An investigation criticised the actions of one private company, Camidoc, but also concluded there were weaknesses that needed to be addressed nationally.
Health minister Mike O'Brien said: "Patient safety is paramount and PCTs have a clear legal responsibility to provide safe, high quality out-of-hours care and are required to have in place robust performance management arrangements to ensure their out-of-hours services are delivering against contractual requirements.

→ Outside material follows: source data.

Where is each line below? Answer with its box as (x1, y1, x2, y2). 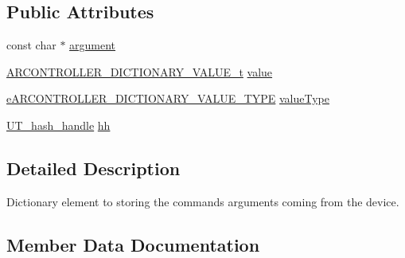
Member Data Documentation (6, 232, 260, 256)
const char (6, 37, 56, 53)
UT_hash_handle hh (6, 116, 111, 133)
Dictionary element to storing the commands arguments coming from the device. (6, 193, 399, 209)
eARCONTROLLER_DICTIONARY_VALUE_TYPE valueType (6, 90, 330, 107)
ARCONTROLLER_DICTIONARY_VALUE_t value (6, 63, 273, 80)
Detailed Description (6, 155, 181, 180)
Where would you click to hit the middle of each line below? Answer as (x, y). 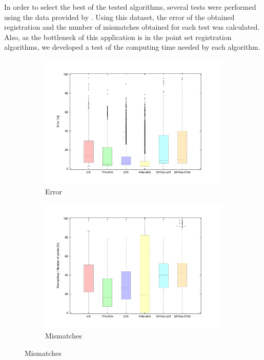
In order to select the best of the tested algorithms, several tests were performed (130, 7)
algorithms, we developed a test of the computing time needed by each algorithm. (132, 47)
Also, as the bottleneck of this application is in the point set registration (118, 37)
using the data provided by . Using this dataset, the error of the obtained (119, 17)
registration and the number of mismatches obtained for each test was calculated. (132, 27)
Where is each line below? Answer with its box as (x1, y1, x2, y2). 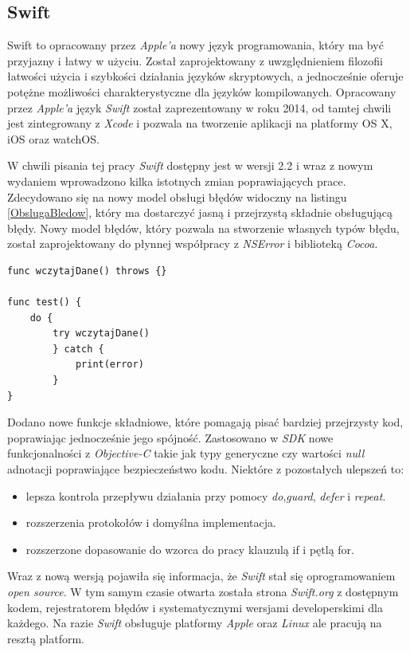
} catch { (53, 343, 104, 355)
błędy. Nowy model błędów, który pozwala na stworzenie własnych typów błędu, (7, 219, 400, 236)
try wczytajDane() (53, 328, 150, 340)
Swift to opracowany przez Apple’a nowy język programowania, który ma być (7, 37, 384, 53)
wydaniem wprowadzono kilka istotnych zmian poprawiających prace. (7, 172, 346, 189)
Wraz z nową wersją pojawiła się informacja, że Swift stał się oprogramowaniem (7, 568, 396, 584)
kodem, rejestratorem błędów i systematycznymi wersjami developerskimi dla (7, 599, 383, 615)
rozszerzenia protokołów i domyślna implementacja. (25, 514, 276, 531)
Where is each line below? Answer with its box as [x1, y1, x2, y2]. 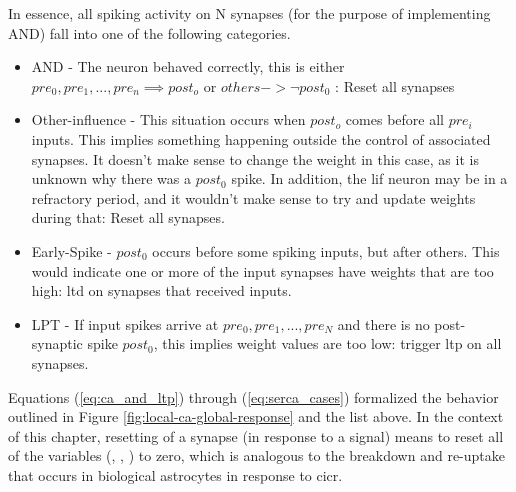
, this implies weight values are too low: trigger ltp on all [153, 333, 502, 354]
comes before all [345, 109, 444, 130]
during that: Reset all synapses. [31, 207, 225, 228]
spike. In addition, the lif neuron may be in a [231, 168, 508, 189]
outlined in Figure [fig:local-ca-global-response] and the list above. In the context [8, 406, 504, 427]
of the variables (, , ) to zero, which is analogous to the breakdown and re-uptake [8, 445, 505, 466]
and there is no [337, 313, 430, 334]
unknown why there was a [31, 168, 191, 189]
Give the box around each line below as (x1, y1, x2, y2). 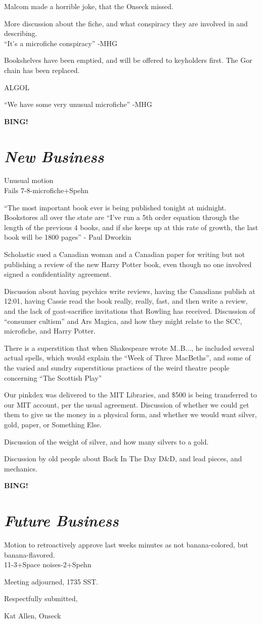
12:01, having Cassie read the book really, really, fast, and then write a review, (4, 296, 248, 306)
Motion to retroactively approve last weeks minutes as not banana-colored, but (4, 539, 248, 550)
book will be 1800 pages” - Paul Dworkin (4, 232, 132, 242)
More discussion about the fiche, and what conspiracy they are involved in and (4, 18, 248, 28)
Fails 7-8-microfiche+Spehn (4, 185, 89, 196)
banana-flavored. (4, 549, 55, 560)
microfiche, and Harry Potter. (4, 325, 96, 336)
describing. (4, 28, 37, 39)
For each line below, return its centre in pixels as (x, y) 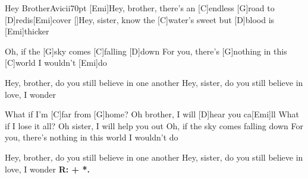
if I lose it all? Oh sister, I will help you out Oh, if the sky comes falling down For (154, 125)
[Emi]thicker (27, 31)
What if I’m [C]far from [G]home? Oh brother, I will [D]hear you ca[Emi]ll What (152, 114)
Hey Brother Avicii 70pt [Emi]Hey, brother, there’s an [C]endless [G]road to (140, 8)
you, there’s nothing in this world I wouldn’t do (92, 137)
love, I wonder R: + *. (47, 169)
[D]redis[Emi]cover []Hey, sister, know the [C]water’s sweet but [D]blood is (140, 19)
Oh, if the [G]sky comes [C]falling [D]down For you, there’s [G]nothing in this (146, 51)
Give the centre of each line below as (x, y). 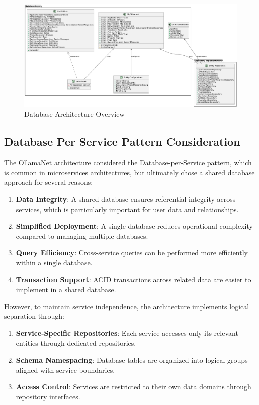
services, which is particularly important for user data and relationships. (127, 209)
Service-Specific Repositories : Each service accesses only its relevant (127, 333)
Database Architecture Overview (74, 114)
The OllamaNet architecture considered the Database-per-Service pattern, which (128, 162)
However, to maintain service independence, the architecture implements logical (127, 306)
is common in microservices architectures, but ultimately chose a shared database (129, 172)
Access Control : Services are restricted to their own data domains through (134, 387)
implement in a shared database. (66, 289)
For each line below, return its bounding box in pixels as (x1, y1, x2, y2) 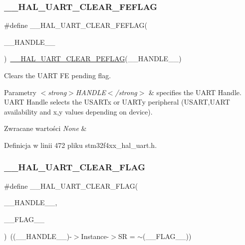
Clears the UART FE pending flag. (4, 70, 111, 80)
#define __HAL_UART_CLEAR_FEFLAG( (4, 20, 147, 30)
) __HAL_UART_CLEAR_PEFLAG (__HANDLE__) (4, 53, 182, 64)
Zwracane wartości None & (4, 123, 87, 133)
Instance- (81, 231, 109, 241)
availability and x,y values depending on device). (4, 106, 153, 117)
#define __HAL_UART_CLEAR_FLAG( (4, 180, 138, 191)
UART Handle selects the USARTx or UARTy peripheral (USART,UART (4, 97, 230, 107)
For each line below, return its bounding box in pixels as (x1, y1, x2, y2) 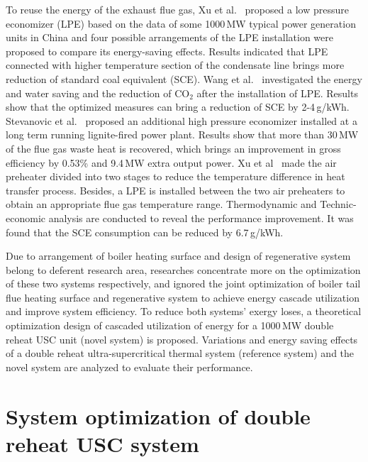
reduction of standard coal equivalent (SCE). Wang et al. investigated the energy (6, 71, 362, 86)
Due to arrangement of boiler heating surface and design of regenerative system (6, 248, 351, 263)
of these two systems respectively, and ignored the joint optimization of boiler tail (6, 276, 361, 291)
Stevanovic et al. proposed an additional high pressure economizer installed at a (6, 113, 357, 128)
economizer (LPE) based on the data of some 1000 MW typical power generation (6, 16, 356, 31)
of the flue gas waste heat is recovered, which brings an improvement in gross (6, 141, 341, 155)
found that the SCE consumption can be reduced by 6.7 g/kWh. (6, 224, 284, 239)
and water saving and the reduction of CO (6, 85, 190, 100)
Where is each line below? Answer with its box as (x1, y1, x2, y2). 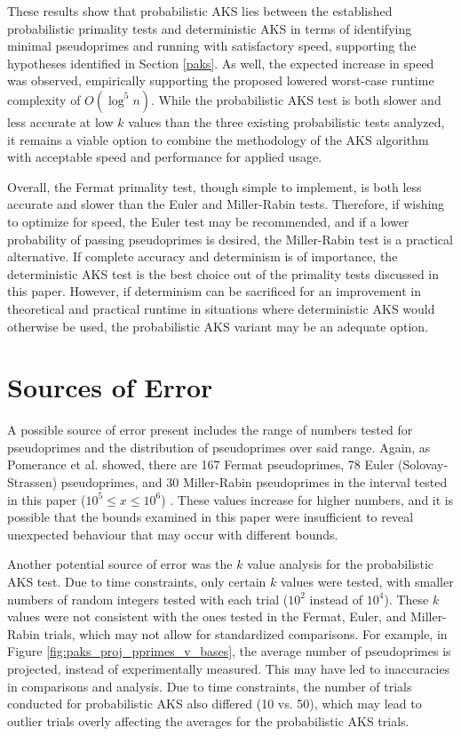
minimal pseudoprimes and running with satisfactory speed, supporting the (7, 36, 417, 55)
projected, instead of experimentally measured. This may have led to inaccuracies (7, 659, 450, 677)
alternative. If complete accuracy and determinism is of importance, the (7, 247, 398, 266)
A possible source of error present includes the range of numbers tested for (7, 420, 413, 439)
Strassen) (7, 473, 58, 491)
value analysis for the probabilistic (247, 555, 434, 573)
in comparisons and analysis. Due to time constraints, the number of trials (7, 676, 412, 695)
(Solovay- (398, 455, 449, 474)
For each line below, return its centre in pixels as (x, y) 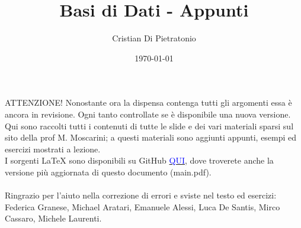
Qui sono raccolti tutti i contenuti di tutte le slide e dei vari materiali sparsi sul (149, 126)
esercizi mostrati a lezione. (53, 149)
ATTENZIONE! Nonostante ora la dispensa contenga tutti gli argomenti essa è (148, 102)
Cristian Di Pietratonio (154, 38)
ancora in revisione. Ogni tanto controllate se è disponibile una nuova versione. (148, 114)
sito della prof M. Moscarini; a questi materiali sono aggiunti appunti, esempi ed (151, 137)
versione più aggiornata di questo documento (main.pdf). (108, 172)
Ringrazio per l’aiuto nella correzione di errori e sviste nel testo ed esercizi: (141, 195)
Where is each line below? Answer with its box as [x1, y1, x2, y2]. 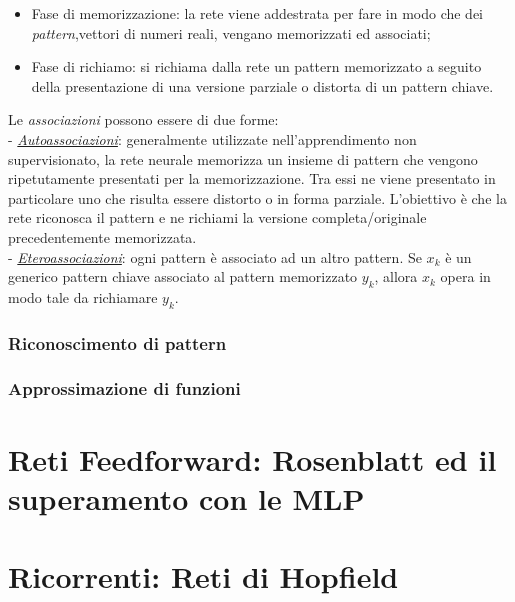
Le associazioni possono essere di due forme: [8, 109, 279, 130]
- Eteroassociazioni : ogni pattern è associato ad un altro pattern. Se [8, 246, 422, 267]
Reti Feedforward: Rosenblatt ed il [8, 438, 497, 479]
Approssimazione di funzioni [8, 376, 241, 401]
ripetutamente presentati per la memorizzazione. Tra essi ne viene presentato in [8, 168, 496, 189]
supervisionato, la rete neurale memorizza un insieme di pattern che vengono [8, 148, 478, 169]
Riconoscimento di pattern [8, 330, 227, 355]
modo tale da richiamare [8, 286, 158, 307]
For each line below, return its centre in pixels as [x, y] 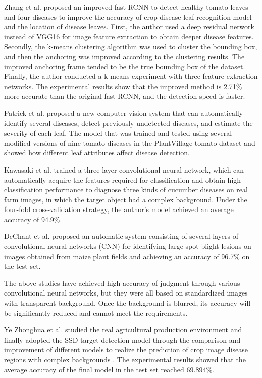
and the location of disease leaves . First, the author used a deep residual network [129, 27]
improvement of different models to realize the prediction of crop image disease [126, 349]
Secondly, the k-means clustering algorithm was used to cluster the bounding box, [131, 46]
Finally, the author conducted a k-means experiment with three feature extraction [131, 76]
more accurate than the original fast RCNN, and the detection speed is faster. [125, 96]
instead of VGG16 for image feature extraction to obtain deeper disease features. [129, 36]
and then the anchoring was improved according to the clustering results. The [124, 56]
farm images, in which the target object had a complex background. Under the [126, 199]
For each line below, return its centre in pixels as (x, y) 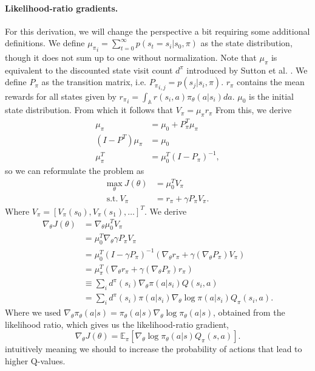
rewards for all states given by (61, 96)
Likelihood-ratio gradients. (62, 8)
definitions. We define (45, 43)
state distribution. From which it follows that (89, 110)
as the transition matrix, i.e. (94, 82)
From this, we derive (254, 110)
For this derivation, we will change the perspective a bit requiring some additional (157, 31)
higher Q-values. (35, 360)
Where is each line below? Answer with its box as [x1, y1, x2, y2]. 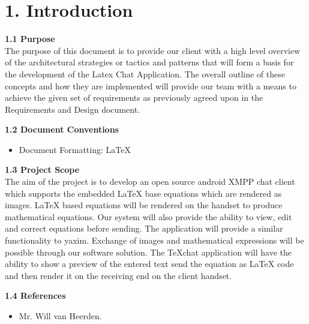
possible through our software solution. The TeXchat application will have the [5, 245, 292, 258]
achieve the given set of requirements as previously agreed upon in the [5, 91, 263, 104]
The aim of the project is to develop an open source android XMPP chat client [5, 175, 295, 188]
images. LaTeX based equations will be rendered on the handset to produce [5, 199, 283, 211]
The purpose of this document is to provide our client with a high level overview [5, 44, 301, 56]
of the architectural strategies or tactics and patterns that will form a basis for [5, 56, 294, 68]
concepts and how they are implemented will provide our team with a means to [5, 79, 296, 92]
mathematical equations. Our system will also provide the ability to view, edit [5, 210, 292, 223]
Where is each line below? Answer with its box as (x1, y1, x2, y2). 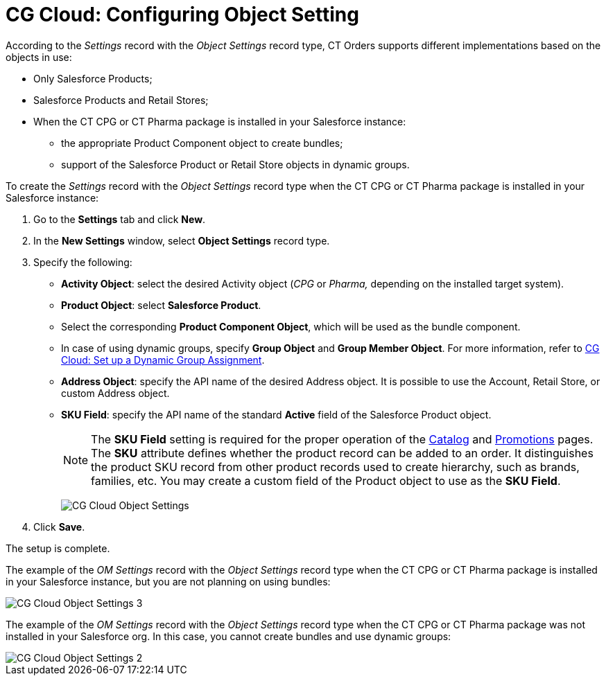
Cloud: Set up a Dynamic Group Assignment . (61, 353, 265, 366)
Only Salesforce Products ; (33, 72, 153, 85)
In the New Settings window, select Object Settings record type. (33, 234, 330, 247)
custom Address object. (61, 387, 170, 399)
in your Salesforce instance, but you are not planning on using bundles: (6, 575, 331, 587)
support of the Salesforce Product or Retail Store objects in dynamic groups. (61, 158, 410, 170)
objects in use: (6, 51, 72, 63)
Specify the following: (33, 256, 132, 268)
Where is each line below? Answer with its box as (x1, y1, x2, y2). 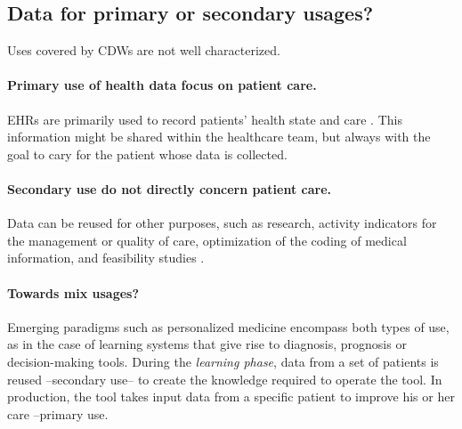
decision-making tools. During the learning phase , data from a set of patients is (7, 352, 439, 370)
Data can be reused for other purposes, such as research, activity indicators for (7, 214, 437, 232)
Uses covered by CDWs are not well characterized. (7, 41, 280, 60)
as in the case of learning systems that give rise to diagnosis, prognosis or (7, 335, 407, 353)
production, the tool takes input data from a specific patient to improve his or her (7, 387, 455, 406)
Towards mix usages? (7, 283, 140, 302)
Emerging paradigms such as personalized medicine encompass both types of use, (7, 317, 450, 336)
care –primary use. (7, 404, 109, 423)
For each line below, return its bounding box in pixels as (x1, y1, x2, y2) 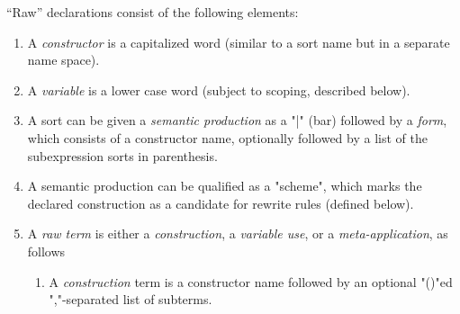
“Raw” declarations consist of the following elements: (6, 3, 299, 21)
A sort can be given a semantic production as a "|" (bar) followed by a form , (27, 111, 447, 130)
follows (27, 241, 66, 260)
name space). (27, 50, 100, 69)
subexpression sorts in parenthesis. (27, 146, 218, 165)
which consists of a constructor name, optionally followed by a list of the (27, 128, 428, 147)
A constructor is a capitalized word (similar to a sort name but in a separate (27, 32, 450, 51)
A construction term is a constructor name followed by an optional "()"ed (49, 272, 453, 291)
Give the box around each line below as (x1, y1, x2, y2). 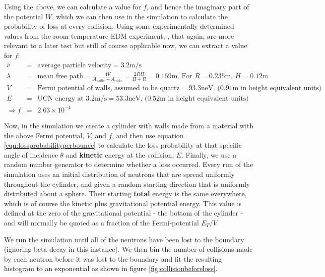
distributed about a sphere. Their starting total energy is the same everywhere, (4, 188, 247, 199)
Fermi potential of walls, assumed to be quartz (37, 85, 180, 92)
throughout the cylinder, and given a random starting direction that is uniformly (4, 178, 250, 189)
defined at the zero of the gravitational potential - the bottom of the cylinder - (4, 208, 243, 218)
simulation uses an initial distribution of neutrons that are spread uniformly (4, 168, 235, 179)
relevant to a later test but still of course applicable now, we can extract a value (4, 40, 247, 51)
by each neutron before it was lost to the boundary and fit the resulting (4, 253, 222, 264)
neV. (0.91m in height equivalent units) (201, 85, 322, 92)

"A failure to do so can result in investigation by the independent regulator and enforcement action by primary care trusts where providers are not meeting their contractual obligations."
Accountability call
Dr Laurence Buckman, chairman of the BMA's GPs Committee, said PCTs had a duty to ensure doctors were properly trained and that recruitment procedures were robust enough to ensure patient safety.
But he added many have been "too keen to cut costs at the expense of investing in a quality out-of-hours service".
Katherine Murphy, director of the Patients Association said the recommendations from the CQC were important but should not be necessary.
"Why do NHS managers need to be told that they should ensure out-of-hours care is safe?
"Where is the accountability for the managers that use taxpayers' money to employ unsuitable doctors, or pay agencies that do the same thing?"
David Stout, director of the Primary Care Trust Network, said: "All PCT boards should ensure their PCT have robust mechanisms in place to scrutinise the quality of out-of-hours care, with input from local clinicians."
The final report from the CQC is due early in 2010.